At the time when the plaintiff in error received from the City
of Detroit exclusive authority to construct and operate its
railways in that city, the Common Council of Detroit had no power,
either inherent or derived from the legislature to confer an
exclusive privilege thereto.
The plaintiff in error is a Street railway company of the State
of Michigan, organized for the purpose of owning and operating
lines in the City of Detroit, and is the successor in interest of a
similar corporation named the Detroit City Railway. The rights
asserted by it arise from an ordinance of the Common Council of
that city passed on November 24, 1862. This provided that the
Detroit City Railway was
"exclusively authorized to construct and operate railways as
herein provided on and through [certain specified Streets], and
through such other Streets and Avenues in said city as may from
time to time be fixed and determined by vote of the Common Council
of the said City of Detroit and assented to in writing by said
corporation. . . . And provided the corporation does not assent in
writing, within thirty days after the passage of said resolution of
the council ordering the formation of new routes, then the Common
Council may give the privilege to any other company to build such
route."
The ordinance provided also that "the powers and privileges
conferred by the provision of this ordinance shall be limited to
thirty years from and after the date of its passage."

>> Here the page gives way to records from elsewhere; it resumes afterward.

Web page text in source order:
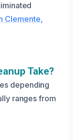
Clemente,
Take?
depending
ranges from
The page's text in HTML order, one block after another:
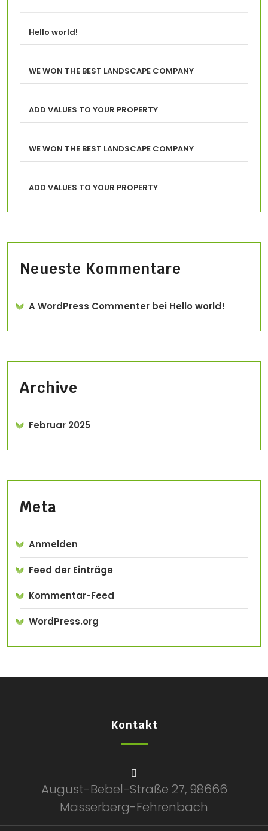
Hello world!
WE WON THE BEST LANDSCAPE COMPANY
ADD VALUES TO YOUR PROPERTY
WE WON THE BEST LANDSCAPE COMPANY
ADD VALUES TO YOUR PROPERTY
Neueste Kommentare
A WordPress Commenter bei Hello world!
Archive
Februar 2025
Meta
Anmelden
Feed der Einträge
Kommentar-Feed
WordPress.org
Kontakt
August-Bebel-Straße 27, 98666
Masserberg-Fehrenbach
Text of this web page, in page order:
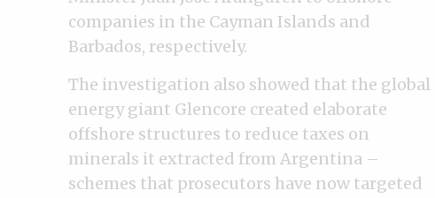
companies in the Cayman Islands and
Barbados, respectively.
The investigation also showed that the global
energy giant Glencore created elaborate
offshore structures to reduce taxes on
minerals it extracted from Argentina –
schemes that prosecutors have now targeted
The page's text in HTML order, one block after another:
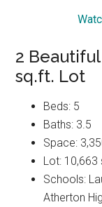
2
sq.ft. Lot
Beds: 5
Baths: 3.5
Space:
Lot: 10,663
Schools:
Atherton
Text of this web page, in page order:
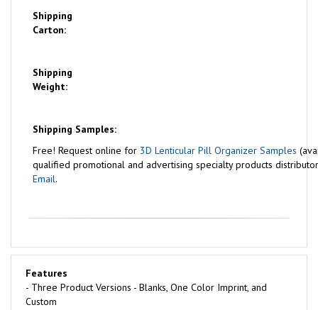
Shipping
Carton:
Shipping
Weight:
Shipping Samples:
Free! Request online for 3D Lenticular Pill Organizer Samples
qualified promotional and advertising specialty products
Email.
Features
- Three Product Versions - Blanks, One Color Imprint, and
Custom

Section 2 of the ordinance is only necessary to be quoted, and
it is inserted in the margin. [
Footnote 1]
Page 171 U. S. 49
There is also inserted in the margin sections 33 and 34 of the
Tram-Railway Act. [
Footnote
2]
By an ordinance passed November 14, 1879, it was provided
further that
"the powers and privileges conferred and obligations imposed on
the Detroit City Railway Company by the ordinance passed November
24, 1862, and the amendments
Page 171 U. S. 50
thereto, are hereby extended and limited to thirty years from
this date."
On November 20, 1894, the Common Council passed an ordinance
granting to several third parties the right to construct street
railways upon portions of certain streets upon which the plaintiff
in error was maintaining and operating street railways, and also
the right to construct, maintain, and operate railways on certain
other streets, alleys, and public places in the City of Detroit
without giving to plaintiff in error the opportunity to decide
whether it would construct the same. The present suit was brought
in the Circuit Court for the County of Wayne and State of Michigan,
to enjoin the grantees named in the latter ordinance, and also the
city, from acting thereunder, upon the ground that it impaired the
contract between the city and the plaintiff in error arising from
the ordinances first aforesaid. The bill was dismissed, and, on
appeal to the supreme court of the state, the decree of dismissal
was affirmed. From that decree the present writ of error has been
duly prosecuted to this Court.
There are five assignments of error. They present the contention
that the grant to the plaintiff in error was a contract within the
protection of the provision of the Constitution of the United
States which prohibits any state from passing any law impairing the
obligation of a contract, and that the subsequent grant to the
defendant in error, the Detroit Railway, was a violation and an
impairment of the obligation of that contract.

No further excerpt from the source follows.